**WHAT YOU HAVE TO DO:**
Please show every line from the entries that carries the word "which".

━━ DATA FOR PROCESSING ━━

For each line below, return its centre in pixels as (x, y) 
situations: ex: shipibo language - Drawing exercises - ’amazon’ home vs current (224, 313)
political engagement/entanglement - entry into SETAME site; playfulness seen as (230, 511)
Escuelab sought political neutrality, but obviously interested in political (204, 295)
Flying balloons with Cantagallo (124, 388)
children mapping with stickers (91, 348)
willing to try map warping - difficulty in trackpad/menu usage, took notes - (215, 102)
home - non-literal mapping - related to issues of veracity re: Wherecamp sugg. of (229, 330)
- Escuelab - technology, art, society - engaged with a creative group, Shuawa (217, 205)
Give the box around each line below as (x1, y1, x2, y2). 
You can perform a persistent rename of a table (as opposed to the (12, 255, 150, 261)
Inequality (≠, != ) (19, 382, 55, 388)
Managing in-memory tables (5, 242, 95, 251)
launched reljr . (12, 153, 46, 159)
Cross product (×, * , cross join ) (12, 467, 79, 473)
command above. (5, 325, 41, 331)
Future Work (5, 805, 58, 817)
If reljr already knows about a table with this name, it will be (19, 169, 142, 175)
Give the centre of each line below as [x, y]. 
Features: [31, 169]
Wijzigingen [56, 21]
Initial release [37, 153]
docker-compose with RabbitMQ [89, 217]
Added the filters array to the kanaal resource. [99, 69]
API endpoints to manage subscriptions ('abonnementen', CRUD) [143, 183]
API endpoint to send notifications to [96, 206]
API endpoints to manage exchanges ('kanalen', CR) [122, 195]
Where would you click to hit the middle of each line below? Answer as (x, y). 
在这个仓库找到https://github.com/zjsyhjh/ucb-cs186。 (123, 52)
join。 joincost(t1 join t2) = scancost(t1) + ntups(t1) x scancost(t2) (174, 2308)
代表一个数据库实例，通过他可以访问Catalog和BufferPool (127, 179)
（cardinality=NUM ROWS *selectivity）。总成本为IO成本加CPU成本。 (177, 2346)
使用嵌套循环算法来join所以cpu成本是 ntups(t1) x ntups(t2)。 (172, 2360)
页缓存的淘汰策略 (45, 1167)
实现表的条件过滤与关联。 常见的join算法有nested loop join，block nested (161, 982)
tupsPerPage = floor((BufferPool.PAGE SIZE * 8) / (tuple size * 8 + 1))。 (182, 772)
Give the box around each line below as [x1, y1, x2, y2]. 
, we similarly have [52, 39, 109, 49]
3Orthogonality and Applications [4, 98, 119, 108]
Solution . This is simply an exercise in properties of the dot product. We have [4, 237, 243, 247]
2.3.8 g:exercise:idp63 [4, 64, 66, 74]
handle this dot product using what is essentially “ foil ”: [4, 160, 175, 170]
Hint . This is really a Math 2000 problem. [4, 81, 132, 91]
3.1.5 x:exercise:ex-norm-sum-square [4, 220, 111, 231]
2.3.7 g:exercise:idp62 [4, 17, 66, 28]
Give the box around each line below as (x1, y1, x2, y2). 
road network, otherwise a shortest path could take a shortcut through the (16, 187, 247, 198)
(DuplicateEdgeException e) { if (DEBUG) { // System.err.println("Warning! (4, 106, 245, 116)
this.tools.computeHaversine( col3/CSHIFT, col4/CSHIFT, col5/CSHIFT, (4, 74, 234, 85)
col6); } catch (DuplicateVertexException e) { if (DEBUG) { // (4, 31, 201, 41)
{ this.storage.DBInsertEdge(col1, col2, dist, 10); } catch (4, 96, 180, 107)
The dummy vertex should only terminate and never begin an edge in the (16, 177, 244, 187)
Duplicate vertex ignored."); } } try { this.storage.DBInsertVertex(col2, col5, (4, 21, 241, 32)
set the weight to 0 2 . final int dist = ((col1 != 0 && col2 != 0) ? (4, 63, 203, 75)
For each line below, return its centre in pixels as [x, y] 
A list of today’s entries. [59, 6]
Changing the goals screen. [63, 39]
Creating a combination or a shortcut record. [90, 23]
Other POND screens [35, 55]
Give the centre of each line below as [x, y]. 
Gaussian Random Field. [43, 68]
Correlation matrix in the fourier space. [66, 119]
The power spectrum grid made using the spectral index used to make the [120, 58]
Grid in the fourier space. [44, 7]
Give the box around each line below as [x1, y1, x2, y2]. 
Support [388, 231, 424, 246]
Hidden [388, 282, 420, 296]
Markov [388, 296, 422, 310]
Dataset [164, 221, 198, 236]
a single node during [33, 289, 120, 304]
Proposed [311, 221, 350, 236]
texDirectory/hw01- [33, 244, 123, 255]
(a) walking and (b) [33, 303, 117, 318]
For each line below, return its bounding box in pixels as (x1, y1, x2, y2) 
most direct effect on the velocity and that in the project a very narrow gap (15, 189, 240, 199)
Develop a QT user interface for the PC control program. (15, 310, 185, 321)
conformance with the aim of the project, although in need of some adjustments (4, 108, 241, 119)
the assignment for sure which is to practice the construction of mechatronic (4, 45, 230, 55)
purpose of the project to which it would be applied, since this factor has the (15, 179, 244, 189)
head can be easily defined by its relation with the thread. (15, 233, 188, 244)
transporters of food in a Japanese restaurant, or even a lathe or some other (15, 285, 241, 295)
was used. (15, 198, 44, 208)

━━━

**RESULT BELOW:**
the assignment for sure which is to practice the construction of mechatronic (4, 45, 230, 55)
purpose of the project to which it would be applied, since this factor has the (15, 179, 244, 189)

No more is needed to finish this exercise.